══ INPUT MATERIAL

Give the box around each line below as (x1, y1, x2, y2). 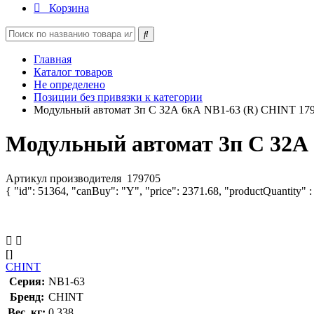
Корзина (49, 2, 89, 14)
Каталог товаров (34, 66, 113, 78)
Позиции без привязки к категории (34, 91, 203, 103)
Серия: (8, 275, 45, 287)
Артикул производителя (6, 172, 124, 184)
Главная (34, 53, 71, 65)
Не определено (34, 78, 105, 90)
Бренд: (9, 290, 44, 303)

════

■ INSTRUCTIONS TO FOLLOW ■
Reprint every record exactly and skip the pictures.

■ ANSWER TO THIS PROBLEM ■
Give the box around each line below as (x1, y1, x2, y2). 
Корзина (49, 2, 89, 14)
Каталог товаров (34, 66, 113, 78)
Позиции без привязки к категории (34, 91, 203, 103)
Серия: (8, 275, 45, 287)
Артикул производителя (6, 172, 124, 184)
Главная (34, 53, 71, 65)
Не определено (34, 78, 105, 90)
Бренд: (9, 290, 44, 303)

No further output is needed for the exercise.